Saved data entries
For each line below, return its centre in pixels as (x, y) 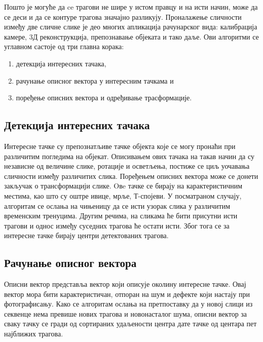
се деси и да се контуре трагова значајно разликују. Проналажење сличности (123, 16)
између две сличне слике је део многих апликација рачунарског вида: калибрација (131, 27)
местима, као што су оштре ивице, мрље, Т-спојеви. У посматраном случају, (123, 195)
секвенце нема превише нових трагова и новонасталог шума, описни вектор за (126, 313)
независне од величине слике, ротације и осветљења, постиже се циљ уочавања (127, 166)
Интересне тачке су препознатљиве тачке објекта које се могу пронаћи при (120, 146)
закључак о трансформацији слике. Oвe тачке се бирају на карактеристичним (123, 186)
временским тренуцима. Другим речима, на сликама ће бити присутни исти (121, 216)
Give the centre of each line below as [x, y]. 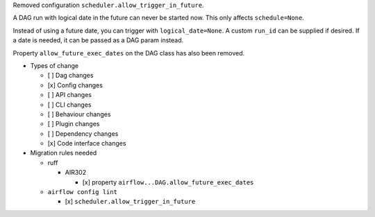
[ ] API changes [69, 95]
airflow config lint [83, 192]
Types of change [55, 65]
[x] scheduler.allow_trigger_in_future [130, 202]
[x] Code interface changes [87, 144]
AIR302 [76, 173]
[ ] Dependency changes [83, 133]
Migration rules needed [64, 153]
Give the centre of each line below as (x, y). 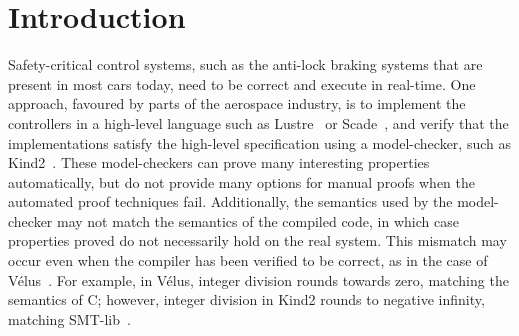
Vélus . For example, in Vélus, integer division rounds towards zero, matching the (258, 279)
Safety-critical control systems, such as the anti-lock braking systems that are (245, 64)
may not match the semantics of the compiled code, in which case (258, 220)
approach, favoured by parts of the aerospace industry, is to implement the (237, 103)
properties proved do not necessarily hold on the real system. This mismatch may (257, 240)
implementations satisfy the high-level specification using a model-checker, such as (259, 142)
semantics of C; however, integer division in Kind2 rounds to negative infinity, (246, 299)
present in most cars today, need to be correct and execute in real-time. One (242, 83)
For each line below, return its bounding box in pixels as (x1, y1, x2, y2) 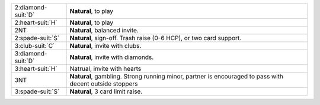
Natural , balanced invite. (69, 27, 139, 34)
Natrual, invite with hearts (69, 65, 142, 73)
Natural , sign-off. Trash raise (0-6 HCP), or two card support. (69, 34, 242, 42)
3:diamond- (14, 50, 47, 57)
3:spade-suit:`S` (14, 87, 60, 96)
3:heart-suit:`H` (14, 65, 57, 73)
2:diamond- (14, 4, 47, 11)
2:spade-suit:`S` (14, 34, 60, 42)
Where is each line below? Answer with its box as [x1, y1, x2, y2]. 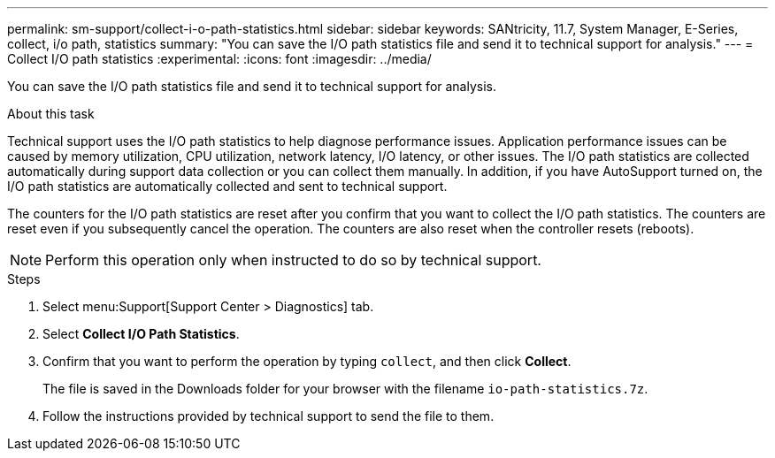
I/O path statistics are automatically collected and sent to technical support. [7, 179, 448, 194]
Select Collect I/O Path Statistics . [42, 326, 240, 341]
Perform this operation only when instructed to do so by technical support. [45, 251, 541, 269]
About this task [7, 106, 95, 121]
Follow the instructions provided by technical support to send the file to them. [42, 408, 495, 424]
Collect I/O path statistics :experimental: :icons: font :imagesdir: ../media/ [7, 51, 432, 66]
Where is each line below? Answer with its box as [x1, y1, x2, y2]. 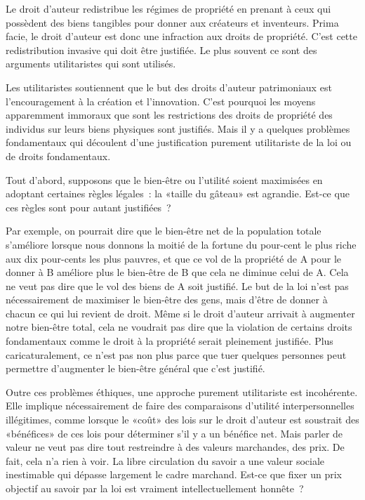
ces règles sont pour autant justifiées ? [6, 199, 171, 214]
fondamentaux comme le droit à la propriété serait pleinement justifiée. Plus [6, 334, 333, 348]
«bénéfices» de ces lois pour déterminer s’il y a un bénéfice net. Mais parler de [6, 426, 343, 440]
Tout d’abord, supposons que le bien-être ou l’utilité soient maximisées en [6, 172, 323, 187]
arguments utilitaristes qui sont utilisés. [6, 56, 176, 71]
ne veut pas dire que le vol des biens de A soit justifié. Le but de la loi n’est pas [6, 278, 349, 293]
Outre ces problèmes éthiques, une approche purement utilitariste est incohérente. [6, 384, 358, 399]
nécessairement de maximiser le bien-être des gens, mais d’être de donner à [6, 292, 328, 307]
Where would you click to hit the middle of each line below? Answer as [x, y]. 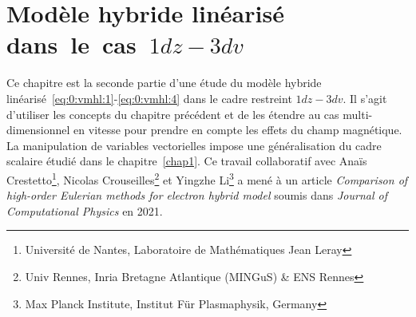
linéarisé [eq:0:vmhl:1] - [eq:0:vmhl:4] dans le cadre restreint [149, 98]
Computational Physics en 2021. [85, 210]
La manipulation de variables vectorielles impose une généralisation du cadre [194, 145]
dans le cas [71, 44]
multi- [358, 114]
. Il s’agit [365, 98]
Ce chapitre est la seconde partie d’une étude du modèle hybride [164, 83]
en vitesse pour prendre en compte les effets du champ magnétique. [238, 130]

--

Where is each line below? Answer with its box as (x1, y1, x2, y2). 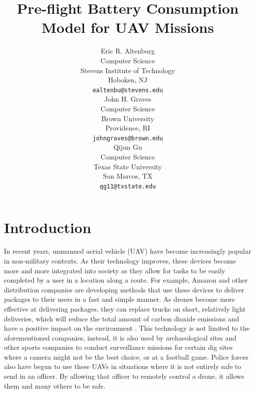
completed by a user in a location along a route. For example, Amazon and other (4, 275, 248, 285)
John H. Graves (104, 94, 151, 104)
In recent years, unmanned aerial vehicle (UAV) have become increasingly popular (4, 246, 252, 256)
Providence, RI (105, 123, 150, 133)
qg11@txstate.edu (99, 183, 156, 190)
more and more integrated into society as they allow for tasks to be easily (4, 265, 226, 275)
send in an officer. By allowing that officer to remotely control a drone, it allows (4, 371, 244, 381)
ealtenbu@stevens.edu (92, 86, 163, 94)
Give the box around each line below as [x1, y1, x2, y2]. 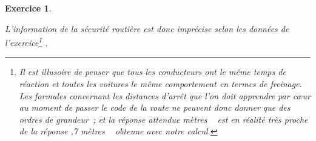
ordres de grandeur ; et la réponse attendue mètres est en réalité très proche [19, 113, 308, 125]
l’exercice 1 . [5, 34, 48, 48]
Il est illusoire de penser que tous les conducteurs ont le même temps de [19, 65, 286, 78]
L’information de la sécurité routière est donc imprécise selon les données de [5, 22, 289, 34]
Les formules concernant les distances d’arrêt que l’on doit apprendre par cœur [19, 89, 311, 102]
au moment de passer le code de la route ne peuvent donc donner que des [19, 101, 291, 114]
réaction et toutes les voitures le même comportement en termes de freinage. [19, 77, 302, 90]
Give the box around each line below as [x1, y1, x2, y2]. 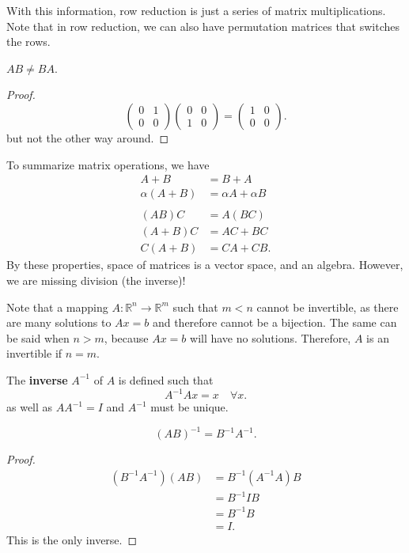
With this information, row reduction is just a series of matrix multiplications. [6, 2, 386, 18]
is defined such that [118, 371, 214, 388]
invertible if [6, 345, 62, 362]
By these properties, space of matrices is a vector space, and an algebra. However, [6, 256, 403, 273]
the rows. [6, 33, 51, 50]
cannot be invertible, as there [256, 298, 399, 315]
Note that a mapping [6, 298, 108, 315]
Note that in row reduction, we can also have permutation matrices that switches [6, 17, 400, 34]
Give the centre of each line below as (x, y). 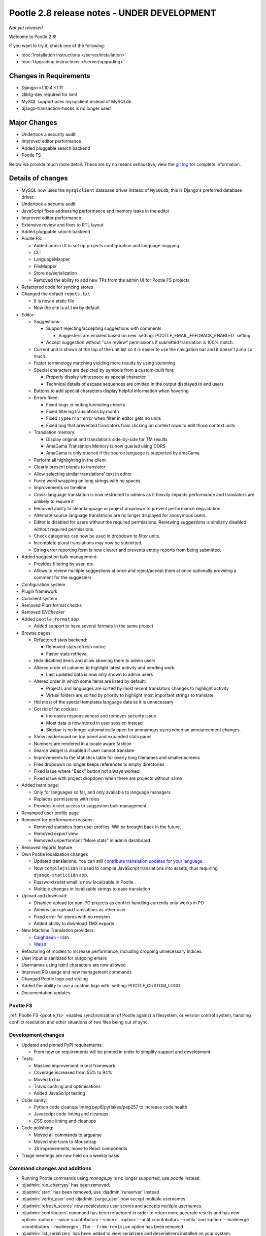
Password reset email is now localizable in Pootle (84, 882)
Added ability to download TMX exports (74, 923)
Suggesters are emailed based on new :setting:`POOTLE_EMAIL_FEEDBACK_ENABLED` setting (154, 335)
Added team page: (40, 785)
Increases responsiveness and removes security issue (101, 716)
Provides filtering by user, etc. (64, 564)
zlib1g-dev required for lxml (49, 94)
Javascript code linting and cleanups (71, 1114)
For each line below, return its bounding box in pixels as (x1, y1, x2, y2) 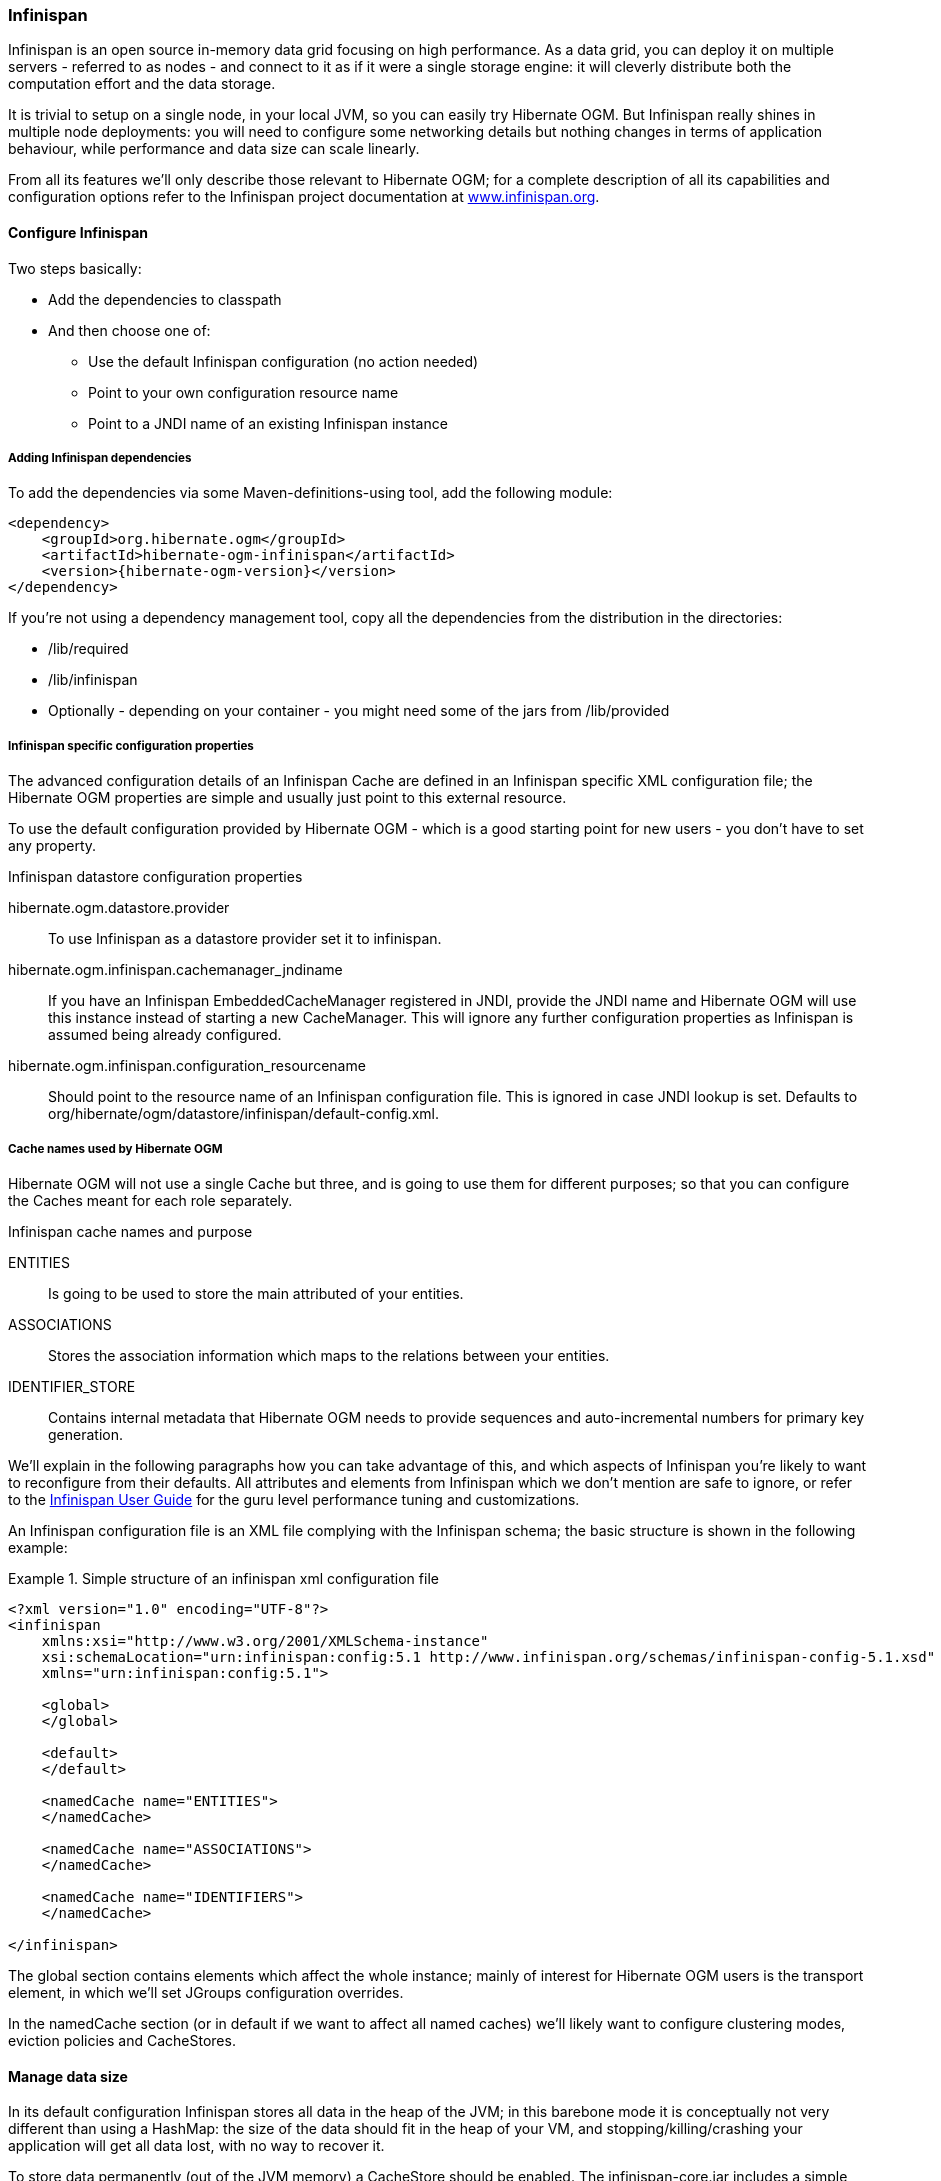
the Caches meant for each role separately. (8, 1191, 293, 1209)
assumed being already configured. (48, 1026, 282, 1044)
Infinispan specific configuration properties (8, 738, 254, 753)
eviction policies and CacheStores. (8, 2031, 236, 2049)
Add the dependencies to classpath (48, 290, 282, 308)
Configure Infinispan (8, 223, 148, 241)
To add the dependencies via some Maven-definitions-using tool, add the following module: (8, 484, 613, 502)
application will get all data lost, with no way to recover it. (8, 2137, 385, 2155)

--

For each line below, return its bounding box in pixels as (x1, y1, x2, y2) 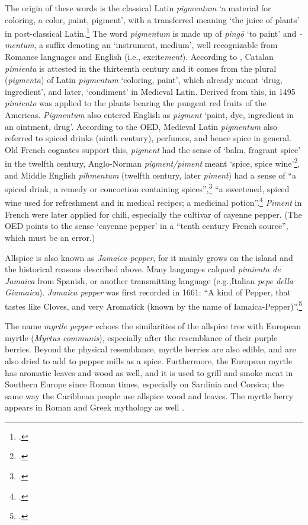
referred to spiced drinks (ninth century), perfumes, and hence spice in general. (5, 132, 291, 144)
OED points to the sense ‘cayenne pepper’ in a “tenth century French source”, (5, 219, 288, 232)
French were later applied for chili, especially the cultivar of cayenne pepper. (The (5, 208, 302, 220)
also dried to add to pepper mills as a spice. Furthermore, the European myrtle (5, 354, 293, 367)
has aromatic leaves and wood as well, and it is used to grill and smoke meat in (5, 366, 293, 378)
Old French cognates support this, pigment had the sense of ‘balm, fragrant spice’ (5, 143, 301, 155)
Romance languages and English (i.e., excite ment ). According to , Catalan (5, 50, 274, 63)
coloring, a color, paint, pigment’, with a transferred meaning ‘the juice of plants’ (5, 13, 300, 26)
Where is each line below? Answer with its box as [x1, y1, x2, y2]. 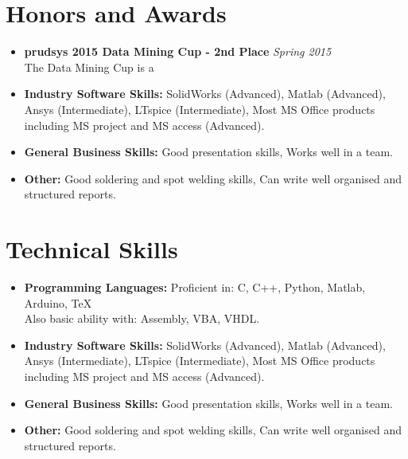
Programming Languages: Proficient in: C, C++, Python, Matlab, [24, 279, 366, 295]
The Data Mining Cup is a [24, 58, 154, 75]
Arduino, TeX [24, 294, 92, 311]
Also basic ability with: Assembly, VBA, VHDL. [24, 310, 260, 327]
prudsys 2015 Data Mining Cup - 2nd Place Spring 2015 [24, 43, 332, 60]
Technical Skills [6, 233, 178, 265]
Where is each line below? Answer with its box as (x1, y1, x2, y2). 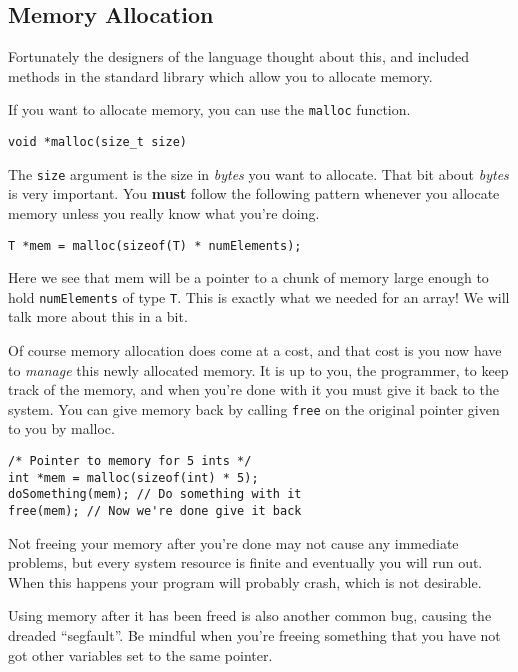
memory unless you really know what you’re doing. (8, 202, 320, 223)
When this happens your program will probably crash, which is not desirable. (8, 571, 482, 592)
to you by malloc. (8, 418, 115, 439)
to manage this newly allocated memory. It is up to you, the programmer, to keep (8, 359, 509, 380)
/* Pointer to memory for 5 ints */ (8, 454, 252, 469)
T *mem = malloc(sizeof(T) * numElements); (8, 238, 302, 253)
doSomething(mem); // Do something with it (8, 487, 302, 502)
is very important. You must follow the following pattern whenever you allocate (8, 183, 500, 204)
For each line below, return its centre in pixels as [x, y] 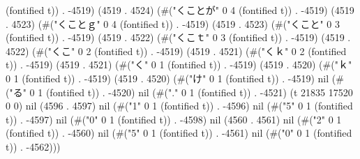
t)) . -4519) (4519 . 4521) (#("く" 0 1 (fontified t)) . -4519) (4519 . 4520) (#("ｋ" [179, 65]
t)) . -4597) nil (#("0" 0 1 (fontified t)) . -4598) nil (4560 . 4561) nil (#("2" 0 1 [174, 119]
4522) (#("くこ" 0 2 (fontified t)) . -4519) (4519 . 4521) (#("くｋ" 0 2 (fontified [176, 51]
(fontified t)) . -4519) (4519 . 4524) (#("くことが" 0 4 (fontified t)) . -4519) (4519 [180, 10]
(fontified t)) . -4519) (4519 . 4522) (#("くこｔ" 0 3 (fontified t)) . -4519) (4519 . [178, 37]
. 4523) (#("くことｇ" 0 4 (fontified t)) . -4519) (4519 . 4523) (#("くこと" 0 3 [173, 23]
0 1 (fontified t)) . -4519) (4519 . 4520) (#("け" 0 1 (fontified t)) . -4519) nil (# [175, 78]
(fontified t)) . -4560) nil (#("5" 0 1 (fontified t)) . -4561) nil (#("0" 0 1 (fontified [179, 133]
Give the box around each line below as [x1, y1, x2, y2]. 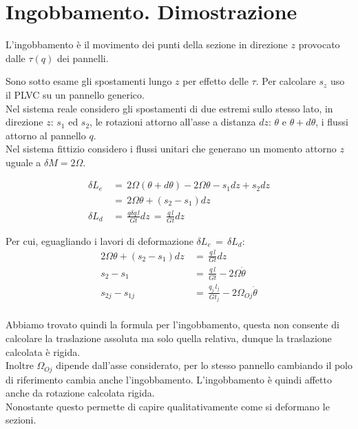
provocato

§ **Required work**:
Among the lines above, please find those with "changes" and copy them.

§ **Output for this task**:
[ ] API changes [69, 95]
[x] Code interface changes [87, 144]
[ ] Dependency changes [83, 133]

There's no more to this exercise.